But this isn’t Eric’s most famous 3-1 cascading phrase. That honor of course goes to the one that powers the intro to his breakout hit, Cliffs of Dover:

Cliffs Cascade

 

Like the 3-1 that we just examined, this is really two licks in one. The first half is a self-contained box position phrase at the twelfth fret that kicks off with the famous thunderous open E:

Cliffs Blues

 

He follows the open string with the world’s juciest 15th fret bend, as well as a few melodic devices we’ve already seen: the top-string melodic sequence from the pickups, the three-note stretch on the second string that powers the legato turnaround, and some more juicy bends.

From there, the action moves down to the third position of the pentatonic scale, skipping the fifth and fourth positions entirely. The 3-1 cascade then begins with the chromatic version of the third position motif, which ends just as we’ve come to expect, with the V-I anchor notes. But rather than pause for dramatic effect, this time the lick keeps moving — and picking up speed as it goes. In fact, the anchor notes themselves become the connection between the third position and the second.

But how exactly this happens is up for debate. Whether the middle finger — the final anchor note — actually slides down the B string to the third fret, or whether the index finger simply steps in behind it, is unclear. Sliding would of course be the more Johnson-esque solution, and there is indeed a tiny change in articulation on the recording that could support a slide to the third fret:

Cliffs 2-1 Cascade Slide Connection

 

There are also several other examples on the Austin City Limits performance which support sliding away from the “motif” on the B string, albeit not at this kind of speed. So let’s call it… inconclusive!

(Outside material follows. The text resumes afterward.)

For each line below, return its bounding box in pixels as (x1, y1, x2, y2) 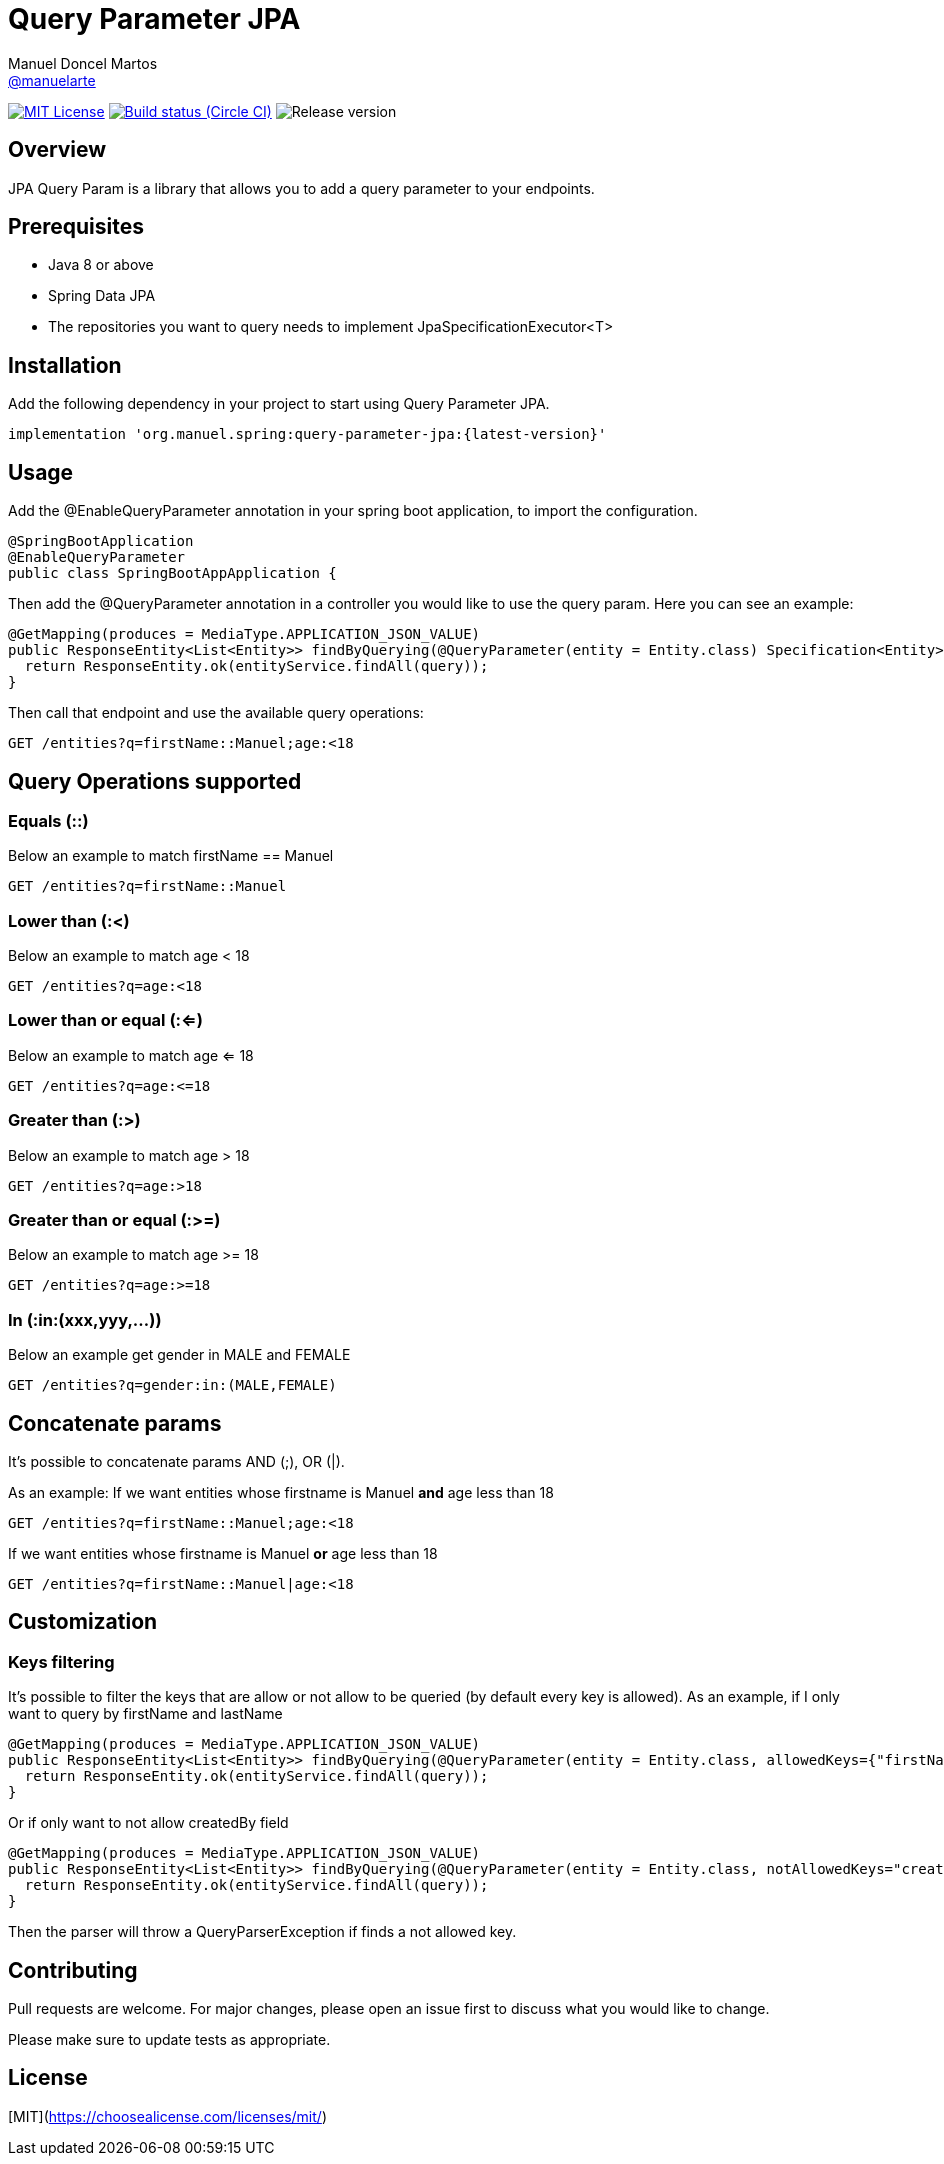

Regardless, once at the second position, the home stretch is fairly straightforward: two sequences of five and one sequence of four cycle the pattern down to the D string. Then the nearly universal box- position sextuplet chunk drives the phrase to its finish on the open E string. Here’s what the whole sequence looks like fretted rather than sliding:

Cliffs 2-1 Cascade

 

By themselves, the components of long, sophisticated phrases like this are relatively straightforward to execute. The picking patterns are already designed to be fast and efficient. And guitar fingerings don’t get much simpler than two pentatonic notes on a string. But burning these building blocks into long-term memory, so they can be linked like this on the fly, will take time. The broad similarity of most of Eric’s descending playing is the hint: these lines are simply not that different from one another. And many contain entire chains of identical phrases. What this means is that, while these lines appear spontaneous, it’s a bit of an illusion. The linking is, for the most part, memorized — burned in by rote as a result of years of repetition. This is how habits are formed, and how styles are built. Simply incorporating these fundamental patterns into everyday playing and composition, with no particular emphasis on speed, and no particular deadline for mastery, is how that burn-in happens.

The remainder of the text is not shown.